■ Listed entries
%%

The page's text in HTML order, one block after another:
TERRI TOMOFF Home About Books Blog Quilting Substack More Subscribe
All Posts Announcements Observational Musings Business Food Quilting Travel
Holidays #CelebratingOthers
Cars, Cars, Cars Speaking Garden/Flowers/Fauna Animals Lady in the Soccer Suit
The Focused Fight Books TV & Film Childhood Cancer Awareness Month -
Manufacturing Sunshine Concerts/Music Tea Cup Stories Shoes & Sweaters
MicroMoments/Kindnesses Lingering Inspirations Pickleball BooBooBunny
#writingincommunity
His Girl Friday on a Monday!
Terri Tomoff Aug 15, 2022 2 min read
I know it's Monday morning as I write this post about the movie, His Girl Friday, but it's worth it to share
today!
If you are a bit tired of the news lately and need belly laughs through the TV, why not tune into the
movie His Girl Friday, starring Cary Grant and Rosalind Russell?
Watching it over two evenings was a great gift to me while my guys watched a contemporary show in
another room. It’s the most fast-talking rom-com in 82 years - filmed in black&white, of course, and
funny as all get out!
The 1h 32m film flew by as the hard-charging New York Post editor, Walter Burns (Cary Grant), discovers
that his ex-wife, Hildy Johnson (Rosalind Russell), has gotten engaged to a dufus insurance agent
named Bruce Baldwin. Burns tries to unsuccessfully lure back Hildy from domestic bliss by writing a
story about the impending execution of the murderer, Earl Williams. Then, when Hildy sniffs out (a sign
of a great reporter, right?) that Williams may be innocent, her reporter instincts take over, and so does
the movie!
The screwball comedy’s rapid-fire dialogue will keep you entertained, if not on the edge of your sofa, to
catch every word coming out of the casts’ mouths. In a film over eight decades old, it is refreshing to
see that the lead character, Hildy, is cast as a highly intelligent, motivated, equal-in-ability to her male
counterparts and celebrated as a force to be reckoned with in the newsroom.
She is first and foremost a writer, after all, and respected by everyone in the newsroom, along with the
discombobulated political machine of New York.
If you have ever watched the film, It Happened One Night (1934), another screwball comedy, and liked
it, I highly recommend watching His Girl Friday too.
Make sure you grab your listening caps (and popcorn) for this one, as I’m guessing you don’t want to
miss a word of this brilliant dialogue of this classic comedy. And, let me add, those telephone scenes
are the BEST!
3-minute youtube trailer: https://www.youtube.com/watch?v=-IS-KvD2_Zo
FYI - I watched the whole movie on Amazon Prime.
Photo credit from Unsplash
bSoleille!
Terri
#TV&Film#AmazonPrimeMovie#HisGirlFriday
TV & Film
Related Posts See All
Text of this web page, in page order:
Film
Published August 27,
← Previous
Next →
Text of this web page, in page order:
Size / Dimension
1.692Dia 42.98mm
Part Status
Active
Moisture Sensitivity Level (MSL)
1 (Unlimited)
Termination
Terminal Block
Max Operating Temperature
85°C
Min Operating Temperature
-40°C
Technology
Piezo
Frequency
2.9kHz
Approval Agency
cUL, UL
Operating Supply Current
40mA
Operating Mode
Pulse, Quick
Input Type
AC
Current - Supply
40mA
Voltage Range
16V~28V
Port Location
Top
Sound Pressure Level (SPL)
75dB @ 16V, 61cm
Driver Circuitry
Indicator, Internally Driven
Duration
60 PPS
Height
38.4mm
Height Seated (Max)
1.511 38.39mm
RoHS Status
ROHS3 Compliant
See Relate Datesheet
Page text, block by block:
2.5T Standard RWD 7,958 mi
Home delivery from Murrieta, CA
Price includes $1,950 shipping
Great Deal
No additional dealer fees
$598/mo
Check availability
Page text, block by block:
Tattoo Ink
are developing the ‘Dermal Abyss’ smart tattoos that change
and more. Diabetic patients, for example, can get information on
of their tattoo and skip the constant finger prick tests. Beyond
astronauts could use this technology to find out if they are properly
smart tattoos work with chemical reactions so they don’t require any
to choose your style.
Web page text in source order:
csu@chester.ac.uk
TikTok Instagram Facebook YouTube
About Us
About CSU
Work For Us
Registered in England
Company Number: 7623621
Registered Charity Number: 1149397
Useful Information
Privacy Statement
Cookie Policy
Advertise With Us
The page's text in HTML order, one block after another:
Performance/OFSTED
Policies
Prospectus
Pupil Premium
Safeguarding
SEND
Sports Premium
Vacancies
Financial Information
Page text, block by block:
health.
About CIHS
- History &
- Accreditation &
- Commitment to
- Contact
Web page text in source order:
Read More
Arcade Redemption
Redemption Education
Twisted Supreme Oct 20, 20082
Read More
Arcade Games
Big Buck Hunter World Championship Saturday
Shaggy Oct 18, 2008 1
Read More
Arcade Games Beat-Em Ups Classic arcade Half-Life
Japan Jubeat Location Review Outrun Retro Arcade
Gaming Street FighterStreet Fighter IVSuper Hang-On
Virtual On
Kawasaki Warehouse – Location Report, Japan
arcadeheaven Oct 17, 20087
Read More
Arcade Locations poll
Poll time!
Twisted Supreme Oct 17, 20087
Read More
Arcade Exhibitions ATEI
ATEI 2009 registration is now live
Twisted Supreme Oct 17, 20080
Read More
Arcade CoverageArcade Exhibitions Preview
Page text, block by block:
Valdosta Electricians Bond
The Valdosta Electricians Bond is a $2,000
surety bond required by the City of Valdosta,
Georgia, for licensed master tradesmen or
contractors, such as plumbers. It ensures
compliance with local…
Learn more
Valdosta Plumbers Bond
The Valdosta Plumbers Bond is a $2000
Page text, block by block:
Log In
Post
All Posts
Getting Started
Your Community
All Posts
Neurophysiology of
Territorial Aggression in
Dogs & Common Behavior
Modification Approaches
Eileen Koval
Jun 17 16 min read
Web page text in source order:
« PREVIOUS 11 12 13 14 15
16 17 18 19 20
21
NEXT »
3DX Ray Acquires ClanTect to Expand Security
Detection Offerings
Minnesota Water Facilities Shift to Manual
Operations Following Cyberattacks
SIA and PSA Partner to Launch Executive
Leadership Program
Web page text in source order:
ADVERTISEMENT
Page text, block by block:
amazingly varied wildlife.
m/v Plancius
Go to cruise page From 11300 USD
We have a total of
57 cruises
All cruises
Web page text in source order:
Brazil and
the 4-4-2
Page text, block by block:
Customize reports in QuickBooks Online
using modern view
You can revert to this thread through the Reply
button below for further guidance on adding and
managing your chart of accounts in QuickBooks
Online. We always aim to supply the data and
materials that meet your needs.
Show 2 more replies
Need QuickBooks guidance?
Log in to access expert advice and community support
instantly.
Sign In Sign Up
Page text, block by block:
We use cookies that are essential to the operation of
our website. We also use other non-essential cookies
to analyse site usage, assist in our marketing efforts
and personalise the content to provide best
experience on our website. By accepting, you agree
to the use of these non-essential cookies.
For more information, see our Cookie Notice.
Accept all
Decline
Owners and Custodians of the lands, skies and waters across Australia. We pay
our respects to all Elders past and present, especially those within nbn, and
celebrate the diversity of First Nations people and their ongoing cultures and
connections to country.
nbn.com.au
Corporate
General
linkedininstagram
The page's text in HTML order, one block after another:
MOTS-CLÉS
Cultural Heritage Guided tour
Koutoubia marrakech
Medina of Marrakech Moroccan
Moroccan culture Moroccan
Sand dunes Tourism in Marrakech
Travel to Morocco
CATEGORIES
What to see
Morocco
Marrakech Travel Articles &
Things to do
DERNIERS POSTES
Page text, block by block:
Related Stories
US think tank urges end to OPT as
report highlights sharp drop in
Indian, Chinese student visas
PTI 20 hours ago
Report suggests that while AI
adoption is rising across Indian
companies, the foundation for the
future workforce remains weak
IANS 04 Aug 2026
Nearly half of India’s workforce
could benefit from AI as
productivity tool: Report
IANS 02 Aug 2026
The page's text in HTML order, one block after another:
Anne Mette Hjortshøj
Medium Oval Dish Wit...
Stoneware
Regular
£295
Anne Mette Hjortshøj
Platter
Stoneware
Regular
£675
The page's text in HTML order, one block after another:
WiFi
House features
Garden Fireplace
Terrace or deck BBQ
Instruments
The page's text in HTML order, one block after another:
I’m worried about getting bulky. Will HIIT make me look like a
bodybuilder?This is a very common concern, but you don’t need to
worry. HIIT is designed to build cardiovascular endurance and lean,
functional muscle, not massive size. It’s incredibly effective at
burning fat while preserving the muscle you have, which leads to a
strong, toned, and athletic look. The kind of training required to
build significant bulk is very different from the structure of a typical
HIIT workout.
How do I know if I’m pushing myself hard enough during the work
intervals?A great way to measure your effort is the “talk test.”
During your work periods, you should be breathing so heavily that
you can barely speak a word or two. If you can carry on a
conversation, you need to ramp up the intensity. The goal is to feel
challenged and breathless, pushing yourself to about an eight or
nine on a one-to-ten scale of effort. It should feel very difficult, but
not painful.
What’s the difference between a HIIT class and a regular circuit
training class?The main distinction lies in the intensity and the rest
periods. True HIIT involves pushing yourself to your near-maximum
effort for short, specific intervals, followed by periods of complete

%%

■ The task
The answer is the lines above between the line holding "strong, toned, and" and the line holding "conversation, you need", inclusive, each written out exactly, and no others.

■ The answer
strong, toned, and athletic look. The kind of training required to
build significant bulk is very different from the structure of a typical
HIIT workout.
How do I know if I’m pushing myself hard enough during the work
intervals?A great way to measure your effort is the “talk test.”
During your work periods, you should be breathing so heavily that
you can barely speak a word or two. If you can carry on a
conversation, you need to ramp up the intensity. The goal is to feel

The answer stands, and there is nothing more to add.